The unified scaling law merges FLOP-optimal training constraints and test-time exponential decay into a single parametric model, accurately predicting performance at unseen training budgets and test-time depths with less than 1.31% mean relative error.

Figure 7: Unified parametric fit predicts out-of-distribution validation loss as function of loop-depth and test-time recurrence.

Implementation Details and Ablations

Extensive ablations confirm that constraining $A$ is necessary for convergence at large loop depths, per-sequence sampling improves fixed-point behavior and downstream metrics, and prelude normalization is critical for preventing state explosion in large models. Selection of mean recurrence and mean backward steps affects capacity and generalization, with $\mu_{\text{rec}}$ and $\mu_{\text{bwd}}$ set at proportional values for stability and compute efficiency.

Figure 8: Loss spikes and state explosions are resolved via prelude normalization in large-scale Parcae runs.

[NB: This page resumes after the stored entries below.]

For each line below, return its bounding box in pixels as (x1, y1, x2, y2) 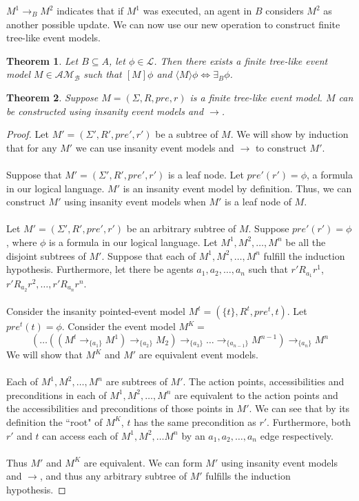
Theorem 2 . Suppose (6, 90, 99, 104)
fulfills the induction (205, 469, 291, 483)
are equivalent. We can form (83, 455, 203, 469)
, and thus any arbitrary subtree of (39, 469, 187, 483)
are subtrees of (105, 374, 167, 389)
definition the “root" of (6, 414, 103, 429)
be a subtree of (155, 127, 218, 141)
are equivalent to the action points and (174, 387, 338, 402)
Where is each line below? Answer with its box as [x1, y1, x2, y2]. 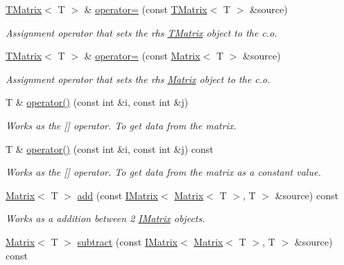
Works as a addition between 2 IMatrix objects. [6, 211, 205, 226]
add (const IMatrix [77, 188, 158, 202]
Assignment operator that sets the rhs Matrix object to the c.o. [6, 71, 270, 86]
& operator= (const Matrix [84, 48, 200, 63]
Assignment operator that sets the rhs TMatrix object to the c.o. [6, 25, 277, 39]
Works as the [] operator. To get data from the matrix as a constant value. [6, 165, 321, 179]
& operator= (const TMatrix [84, 2, 207, 16]
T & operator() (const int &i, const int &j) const [6, 141, 214, 156]
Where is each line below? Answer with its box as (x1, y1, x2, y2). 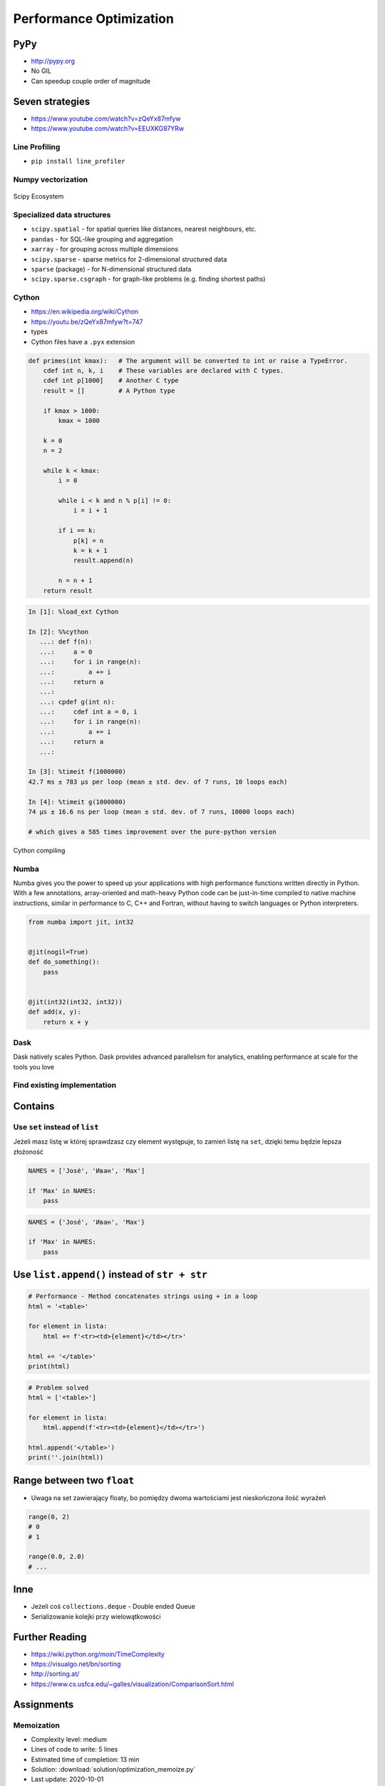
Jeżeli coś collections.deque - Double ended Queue (31, 1602, 195, 1611)
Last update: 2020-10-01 (31, 1775, 104, 1784)
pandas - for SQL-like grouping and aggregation (31, 234, 173, 243)
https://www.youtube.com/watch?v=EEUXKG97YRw (31, 124, 185, 133)
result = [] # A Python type (43, 386, 175, 394)
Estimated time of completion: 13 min (31, 1755, 140, 1764)
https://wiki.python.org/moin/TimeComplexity (31, 1650, 165, 1658)
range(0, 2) (28, 1512, 71, 1521)
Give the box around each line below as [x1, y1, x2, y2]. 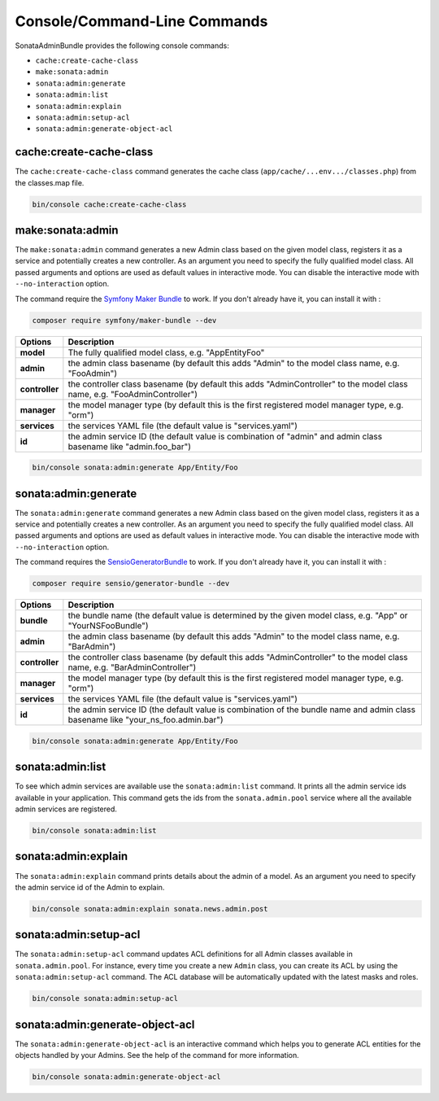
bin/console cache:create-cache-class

Implications and Future Directions

The theoretical and empirical results establish looped recurrence as an independent dimension for scaling compute in LLMs. Parcae bridges the gap between parameter efficiency and model quality, enabling competitive downstream performance with reduced memory footprint. The scaling laws formalized allow for principled planning of training and inference budgets in deployment scenarios, notably for edge and resource-constrained environments.

Future work should explore looped unit placement, hierarchical/parallel architectures, full-rank parameterizations, and the optimal interplay between loop-depth, parameter, and data scaling as models reach higher compute regimes. Further research is warranted into techniques that maintain quality with reduced inference steps, as increasing loop-depth increases test-time latency.

Conclusion

Parcae leverages dynamical systems analysis to stabilize looped architectures and develop robust scaling laws governing both training and inference. With explicit spectral norm constraints and algorithmic refinements, Parcae delivers superior parameter-efficient quality and predictable scaling behavior. The architecture advances practical and theoretical understanding of looped transformer models, providing a foundation for future exploration in efficient compute scaling (2604.12946).